=== MATERIAL FOR THIS EXERCISE ===
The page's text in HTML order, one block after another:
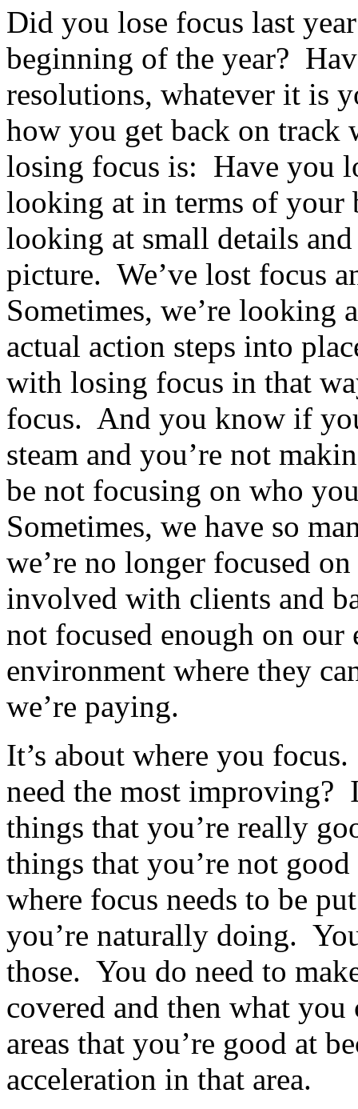
Did you lose focus last
beginning of the year?
resolutions, whatever it is
how you get back on
losing focus is: Have you
looking at in terms of your
looking at small details
picture. We’ve lost focus
Sometimes, we’re looking
actual action steps into
with losing focus in that
focus. And you know if
steam and you’re not
be not focusing on who
Sometimes, we have so
we’re no longer focused
involved with clients and
not focused enough on our
environment where they
we’re paying.
It’s about where you
need the most improving?
things that you’re really
things that you’re not
where focus needs to be
you’re naturally doing.
those. You do need to
covered and then what
areas that you’re good at
acceleration in that area.
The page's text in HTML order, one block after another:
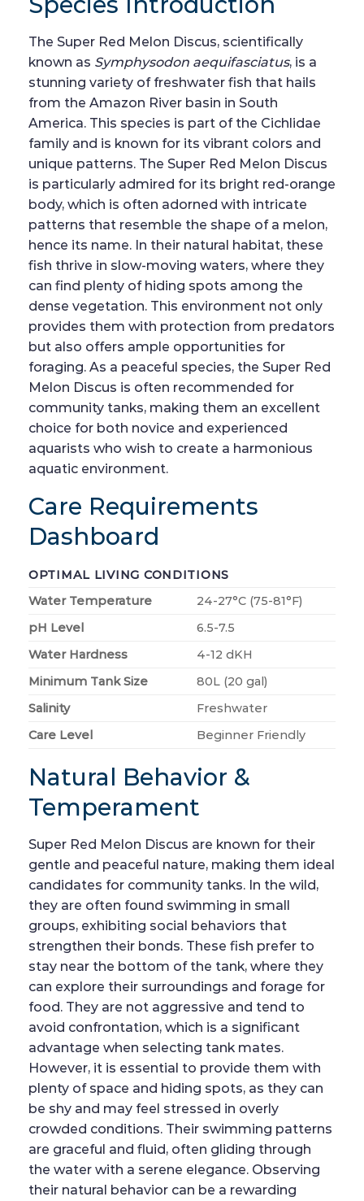
The Super Red Melon Discus, scientifically
known as Symphysodon aequifasciatus, is a
stunning variety of freshwater fish that hails
from the Amazon River basin in South
America. This species is part of the Cichlidae
family and is known for its vibrant colors and
unique patterns. The Super Red Melon Discus
is particularly admired for its bright red-orange
body, which is often adorned with intricate
patterns that resemble the shape of a melon,
hence its name. In their natural habitat, these
fish thrive in slow-moving waters, where they
can find plenty of hiding spots among the
dense vegetation. This environment not only
provides them with protection from predators
but also offers ample opportunities for
foraging. As a peaceful species, the Super Red
Melon Discus is often recommended for
community tanks, making them an excellent
choice for both novice and experienced
aquarists who wish to create a harmonious
aquatic environment.
Care Requirements
Dashboard
OPTIMAL LIVING CONDITIONS
Water Temperature
24-27°C (75-81°F)
pH Level
6.5-7.5
Water Hardness
4-12 dKH
Minimum Tank Size
80L (20 gal)
Salinity
Freshwater
Care Level
Beginner Friendly
Natural Behavior &
Temperament
Super Red Melon Discus are known for their
gentle and peaceful nature, making them ideal
candidates for community tanks. In the wild,
they are often found swimming in small
groups, exhibiting social behaviors that
strengthen their bonds. These fish prefer to
stay near the bottom of the tank, where they
can explore their surroundings and forage for
food. They are not aggressive and tend to
avoid confrontation, which is a significant
advantage when selecting tank mates.
However, it is essential to provide them with
plenty of space and hiding spots, as they can
be shy and may feel stressed in overly
crowded conditions. Their swimming patterns
are graceful and fluid, often gliding through
the water with a serene elegance. Observing
their natural behavior can be a rewarding
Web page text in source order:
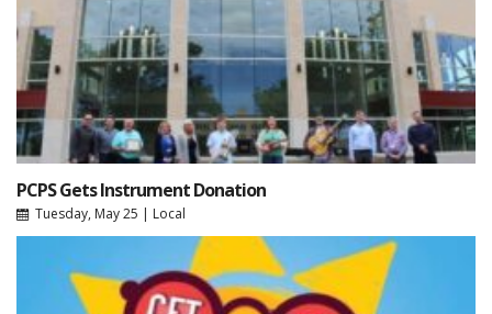
PCPS Gets Instrument Donation
Tuesday, May 25 | Local
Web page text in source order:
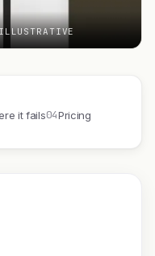
it fails04Pricing
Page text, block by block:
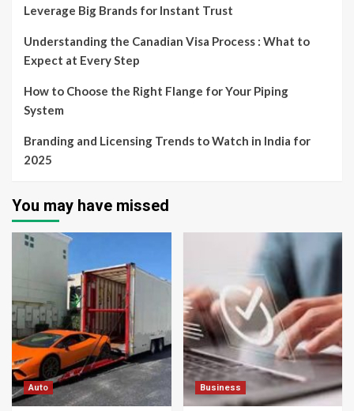
Leverage Big Brands for Instant Trust
Understanding the Canadian Visa Process : What to
Expect at Every Step
How to Choose the Right Flange for Your Piping
System
Branding and Licensing Trends to Watch in India for
2025
You may have missed
Auto Business
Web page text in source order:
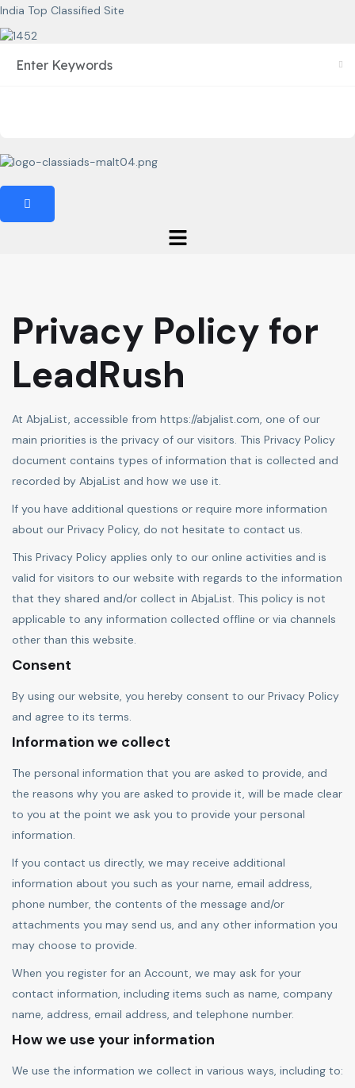
India Top Classified Site
Privacy Policy for
LeadRush
At AbjaList, accessible from https://abjalist.com, one of our
main priorities is the privacy of our visitors. This Privacy Policy
document contains types of information that is collected and
recorded by AbjaList and how we use it.
If you have additional questions or require more information
about our Privacy Policy, do not hesitate to contact us.
This Privacy Policy applies only to our online activities and is
valid for visitors to our website with regards to the information
that they shared and/or collect in AbjaList. This policy is not
applicable to any information collected offline or via channels
other than this website.
Consent
By using our website, you hereby consent to our Privacy Policy
and agree to its terms.
Information we collect
The personal information that you are asked to provide, and
the reasons why you are asked to provide it, will be made clear
to you at the point we ask you to provide your personal
information.
If you contact us directly, we may receive additional
information about you such as your name, email address,
phone number, the contents of the message and/or
attachments you may send us, and any other information you
may choose to provide.
When you register for an Account, we may ask for your
contact information, including items such as name, company
name, address, email address, and telephone number.
How we use your information
We use the information we collect in various ways, including to:
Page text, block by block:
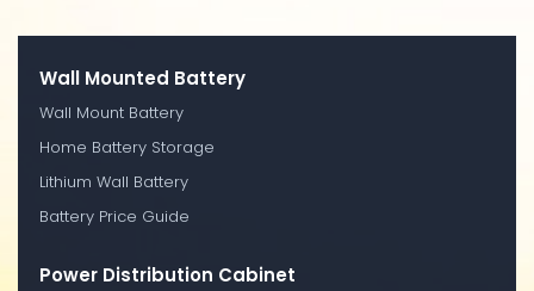
Wall Mounted Battery
Wall Mount Battery
Home Battery Storage
Lithium Wall Battery
Battery Price Guide
Power Distribution Cabinet
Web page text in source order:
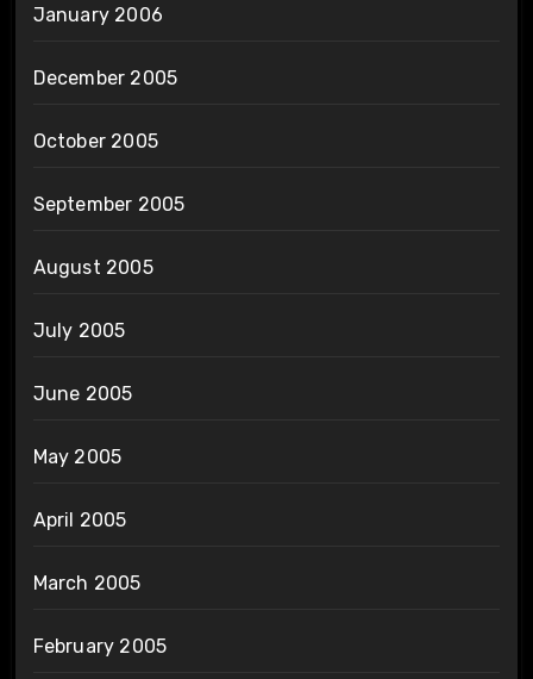
January 2006
December 2005
October 2005
September 2005
August 2005
July 2005
June 2005
May 2005
April 2005
March 2005
February 2005
===
The word "hiding" appears in some of the lines above. Copy those lines.

can find plenty of hiding spots among the
plenty of space and hiding spots, as they can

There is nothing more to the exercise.